Records from a dataset >>
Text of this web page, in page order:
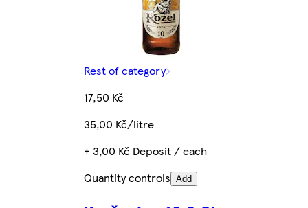
Rest of category
17,50 Kč
35,00 Kč/litre
+ 3,00 Kč Deposit / each
Quantity controls Add
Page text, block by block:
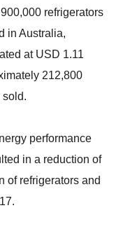
refrigerators
in Australia,
at USD 1.11
212,800
sold.
performance
in a reduction of
of refrigerators and
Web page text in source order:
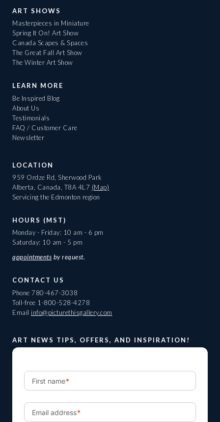
ART SHOWS
Masterpieces in Miniature
Spring It On! Art Show
Canada Scapes & Spaces
The Great Fall Art Show
The Winter Art Show
LEARN MORE
Be Inspired Blog
About Us
Testimonials
FAQ / Customer Care
Newsletter
LOCATION
959 Ordze Rd, Sherwood Park
Alberta, Canada, T8A 4L7 (Map)
Servicing the Edmonton region
HOURS (MST)
Monday - Friday: 10 am - 6 pm
Saturday: 10 am - 5 pm
appointments by request.
CONTACT US
Phone 780-467-3038
Toll-free 1-800-528-4278
Email info@picturethisgallery.com
ART NEWS TIPS, OFFERS, AND INSPIRATION!
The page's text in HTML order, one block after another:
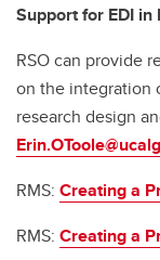
Support for EDI in
RSO can provide
on the integration
research design
RMS: Creating a
RMS: Creating a
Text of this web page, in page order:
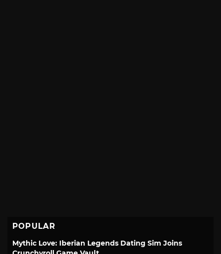
POPULAR
Mythic Love: Iberian Legends Dating Sim Joins
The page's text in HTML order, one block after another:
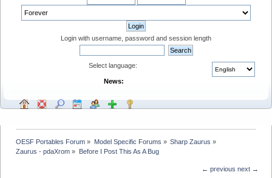
Login with username, password and session length
Select language:
News:
OESF Portables Forum » Model Specific Forums » Sharp Zaurus »
Zaurus - pdaXrom » Before I Post This As A Bug
← previous next →
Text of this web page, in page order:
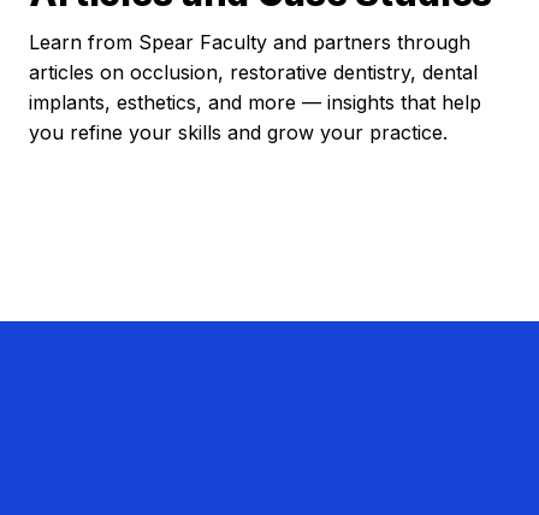
Learn from Spear Faculty and partners through
articles on occlusion, restorative dentistry, dental
implants, esthetics, and more — insights that help
you refine your skills and grow your practice.
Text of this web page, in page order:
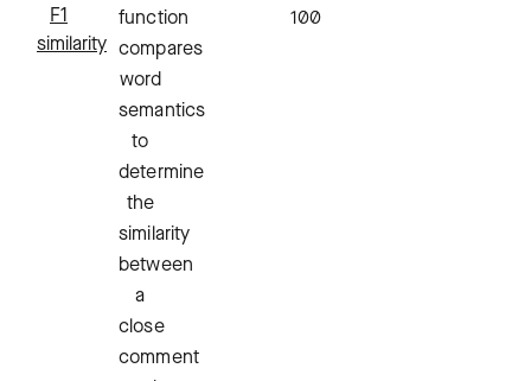
F1
similarity
function
compares
word
semantics
to
determine
the
similarity
between
a
close
comment
100
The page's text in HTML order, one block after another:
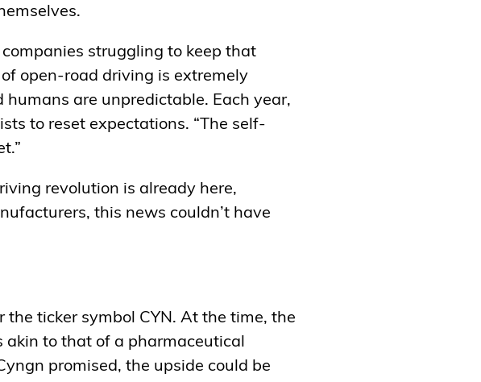
struggling to keep that
open-road driving is extremely
are unpredictable. Each year,
to reset expectations. “The self-
revolution is already here,
this news couldn’t have
the ticker symbol CYN. At the time, the
akin to that of a pharmaceutical
promised, the upside could be
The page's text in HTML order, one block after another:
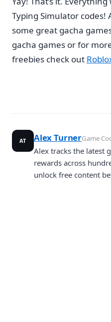
Typing Simulator codes!
some great gacha
gacha games or for
freebies check out
AT Alex TurnerGame
Alex tracks the latest
rewards across
unlock free content
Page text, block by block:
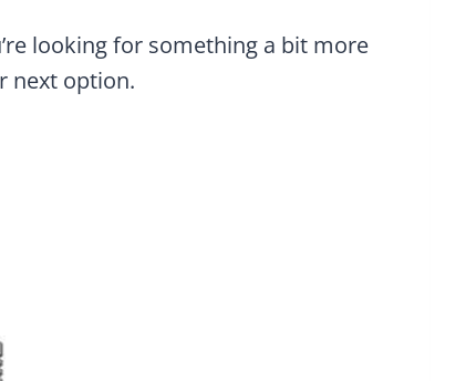
looking for something a bit more
next option.
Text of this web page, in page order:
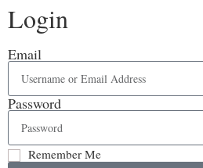
Login
Email
Password
Remember Me
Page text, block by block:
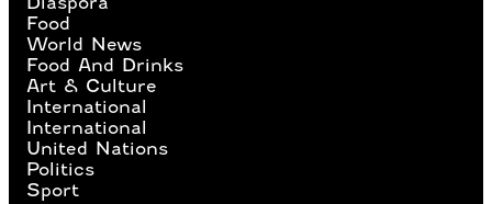
Food
World News
Food And Drinks
Art & Culture
International
International
United Nations
Politics
Sport
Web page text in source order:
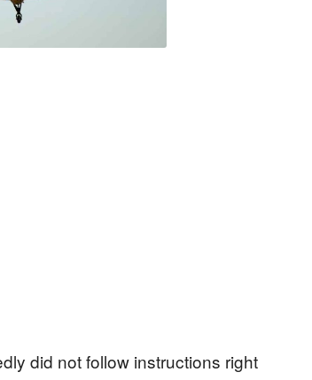
did not follow instructions right
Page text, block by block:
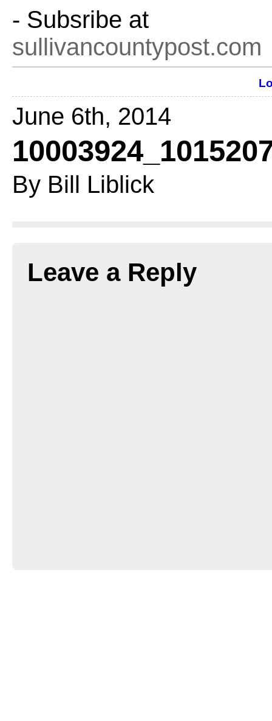
- Subsribe at
sullivancountypost.com
June 6th, 2014
By Bill Liblick
Leave a Reply
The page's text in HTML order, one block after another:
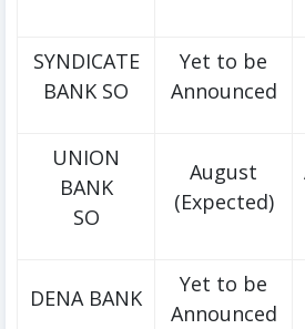
SYNDICATE
BANK SO
Yet to be
Announced
UNION
BANK
SO
August
(Expected)
DENA BANK
Yet to be
Announced
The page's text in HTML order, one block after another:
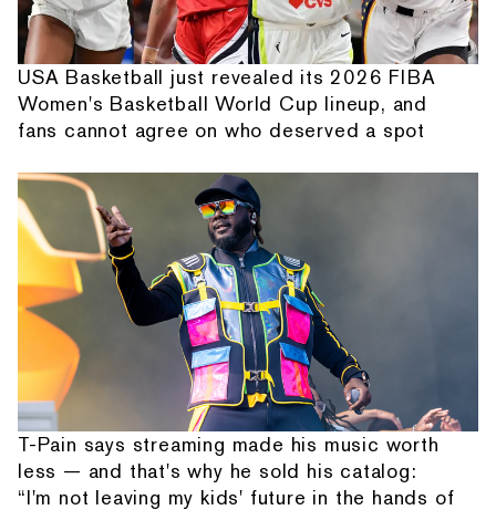
USA Basketball just revealed its 2026 FIBA
Women's Basketball World Cup lineup, and
fans cannot agree on who deserved a spot
T-Pain says streaming made his music worth
less — and that's why he sold his catalog:
“I'm not leaving my kids' future in the hands of
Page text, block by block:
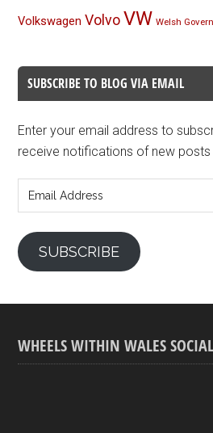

Task brief >> Transcribe the lines above exactly, setting aside any picture among them.

Task result >>
Text of this web page, in page order:
Rest of category
17,50 Kč
35,00 Kč/litre
+ 3,00 Kč Deposit / each
Quantity controls Add
Page text, block by block:
refrigerators
in Australia,
at USD 1.11
212,800
sold.
performance
in a reduction of
of refrigerators and
Web page text in source order:
ART SHOWS
Masterpieces in Miniature
Spring It On! Art Show
Canada Scapes & Spaces
The Great Fall Art Show
The Winter Art Show
LEARN MORE
Be Inspired Blog
About Us
Testimonials
FAQ / Customer Care
Newsletter
LOCATION
959 Ordze Rd, Sherwood Park
Alberta, Canada, T8A 4L7 (Map)
Servicing the Edmonton region
HOURS (MST)
Monday - Friday: 10 am - 6 pm
Saturday: 10 am - 5 pm
appointments by request.
CONTACT US
Phone 780-467-3038
Toll-free 1-800-528-4278
Email info@picturethisgallery.com
ART NEWS TIPS, OFFERS, AND INSPIRATION!
The page's text in HTML order, one block after another:
Support for EDI in
RSO can provide
on the integration
research design
RMS: Creating a
RMS: Creating a
Text of this web page, in page order:
POPULAR
Mythic Love: Iberian Legends Dating Sim Joins
The page's text in HTML order, one block after another:
Login with username, password and session length
Select language:
News:
OESF Portables Forum » Model Specific Forums » Sharp Zaurus »
Zaurus - pdaXrom » Before I Post This As A Bug
← previous next →
Text of this web page, in page order:
Learn from Spear Faculty and partners through
articles on occlusion, restorative dentistry, dental
implants, esthetics, and more — insights that help
you refine your skills and grow your practice.
Text of this web page, in page order:
F1
similarity
function
compares
word
semantics
to
determine
the
similarity
between
a
close
comment
100
The page's text in HTML order, one block after another:
struggling to keep that
open-road driving is extremely
are unpredictable. Each year,
to reset expectations. “The self-
revolution is already here,
this news couldn’t have
the ticker symbol CYN. At the time, the
akin to that of a pharmaceutical
promised, the upside could be
The page's text in HTML order, one block after another:
Typing Simulator codes!
some great gacha
gacha games or for
freebies check out
AT Alex TurnerGame
Alex tracks the latest
rewards across
unlock free content
Page text, block by block:
looking for something a bit more
next option.
Text of this web page, in page order:
Login
Email
Password
Remember Me
Page text, block by block:
Food
World News
Food And Drinks
Art & Culture
International
International
United Nations
Politics
Sport
Web page text in source order:
did not follow instructions right
Page text, block by block:
- Subsribe at
sullivancountypost.com
June 6th, 2014
By Bill Liblick
Leave a Reply
The page's text in HTML order, one block after another:
SYNDICATE
BANK SO
Yet to be
Announced
UNION
BANK
SO
August
(Expected)
DENA BANK
Yet to be
Announced
The page's text in HTML order, one block after another:
USA Basketball just revealed its 2026 FIBA
Women's Basketball World Cup lineup, and
fans cannot agree on who deserved a spot
T-Pain says streaming made his music worth
less — and that's why he sold his catalog:
“I'm not leaving my kids' future in the hands of
Page text, block by block:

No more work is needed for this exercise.